USPTO-FDA Study Debunks Critics and Demonstrates the Importance of Protecting IP
The WasteWatcher
Intellectual property (IP) rights drive innovation, and nowhere is that made more abundantly clear than in the pharmaceutical industry. Over the years, the U.S. has become the global leader in new drug research and development leading to new cures for once considered deadly diseases.
Yet, there continue to be ongoing efforts to diminish the IP rights of drug manufacturers despite the high costs to bring a new drug to the market. According to JAMA, the cost to bring a new drug to market ranges from $314 million to $4.46 billion based on various uses and modeling assumptions. So far in 2024, 29 new drug therapies have been approved by the Food and Drug Administration (FDA). These include medications to treat illnesses and diseases like urinary tract infections; unresectable or metastatic esophageal squamous cell carcinoma; hypertension; Duchenne muscular dystrophy; anemia from chronic kidney disease; bladder cancer; infections; lung cancer; and Alzheimer’s disease to name a few.
Efforts to undermine drug patents have been ongoing with proposed regulations and legislation seeking to restrict patent protections based on false allegations of “evergreening” and “thickets.” Some members of Congress have demanded compulsory licensing of patents for drugs, and federal agencies are moving forward to pursue a “whole-of-government” approach in reviewing march-in rights under the Bayh-Dole Act.

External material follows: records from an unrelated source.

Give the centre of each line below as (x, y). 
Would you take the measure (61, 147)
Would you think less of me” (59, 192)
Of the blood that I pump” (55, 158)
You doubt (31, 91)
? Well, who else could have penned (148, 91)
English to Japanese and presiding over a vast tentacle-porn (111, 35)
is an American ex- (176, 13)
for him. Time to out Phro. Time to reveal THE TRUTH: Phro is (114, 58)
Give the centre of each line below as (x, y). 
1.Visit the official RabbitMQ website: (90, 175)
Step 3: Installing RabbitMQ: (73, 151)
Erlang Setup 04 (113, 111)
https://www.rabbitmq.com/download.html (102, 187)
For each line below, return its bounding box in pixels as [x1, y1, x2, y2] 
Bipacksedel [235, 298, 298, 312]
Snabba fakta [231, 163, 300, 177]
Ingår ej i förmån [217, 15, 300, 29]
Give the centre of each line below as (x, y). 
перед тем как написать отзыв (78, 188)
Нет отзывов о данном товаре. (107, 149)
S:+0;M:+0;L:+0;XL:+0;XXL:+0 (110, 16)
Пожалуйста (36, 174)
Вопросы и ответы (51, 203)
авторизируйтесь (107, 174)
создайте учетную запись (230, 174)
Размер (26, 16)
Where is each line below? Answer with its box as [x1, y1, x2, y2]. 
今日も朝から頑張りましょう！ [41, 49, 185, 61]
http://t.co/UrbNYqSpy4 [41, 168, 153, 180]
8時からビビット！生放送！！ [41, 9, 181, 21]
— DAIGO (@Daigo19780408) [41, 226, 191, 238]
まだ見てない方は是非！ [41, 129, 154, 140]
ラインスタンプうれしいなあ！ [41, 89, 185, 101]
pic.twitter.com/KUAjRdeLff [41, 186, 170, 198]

Even the heavy-handed so-called “Inflation Reduction Act” (IRA) had an adverse impact on new drug development by redirecting research and development dollars toward price reductions of existing medications.
Citizens Against Government Waste has long raised the alarm about the adverse impact a reduction in IP rights in the pharmaceutical industry would have on the development of new cures for deadly diseases. In response to Sen. Thom Tilles’s (R-N.C.) letters on January 1, 2022, and April 1, 2022, to the U.S. Patent and Trademark Office (USPTO) and the Food and Drug Administration (FDA) regarding claims that patent protections are a cause of high drug prices and requesting the agencies to use accurate and transparent data to conduct an independent assessment of patent-based solutions to drug pricing, the USPTO released a “Drug Patent and Exclusivity Study” on June 7, 2024. The report reaffirms the critical importance of IP and debunks the theories that “patent thickening” or “evergreening” cause higher drug prices.

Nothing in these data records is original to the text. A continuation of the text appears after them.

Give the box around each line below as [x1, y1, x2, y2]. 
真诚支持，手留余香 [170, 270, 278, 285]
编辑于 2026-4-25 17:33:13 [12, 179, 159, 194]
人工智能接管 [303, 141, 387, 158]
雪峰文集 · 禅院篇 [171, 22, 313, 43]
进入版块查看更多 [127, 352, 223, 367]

The report reviewed 25 New Drug Applications (NDA) listed in the Orange Book between 2005 and 2018 and concluded that reviewing “raw numbers of patents and exclusivities is an imprecise way to measure the intellectual property landscape of a drug product because not every patent or exclusivity has the same scope.” The study stated that “pharmaceutical market exclusivity from the time of NDA approval to the launch of a first generic competitor is influenced by a complex interplay of patent law and FDA statutes and regulations. In some cases, however, the timing of the entry of generic products is not fully reflected by a computation of patents and exclusivities and competition could be affected by other factors.” The report should shut down false claims and unproven theories by proponents of patent thickening and evergreening, but those who do not believe in or understand the importance of IP rights to American innovation and global economic leadership seem to be persistent regardless of how much proof there is contrary to their views.
The USPTO and FDA’s independent assessment of the effect pharmaceutical patents have on drug pricing is an important step forward to understanding drug costs and the critical importance of protecting IP rights in the biopharmaceutical industry. Innovation and competition lower costs, and continued efforts to undermine IP rights will hurt patients by stifling the research and development of new life-saving drugs.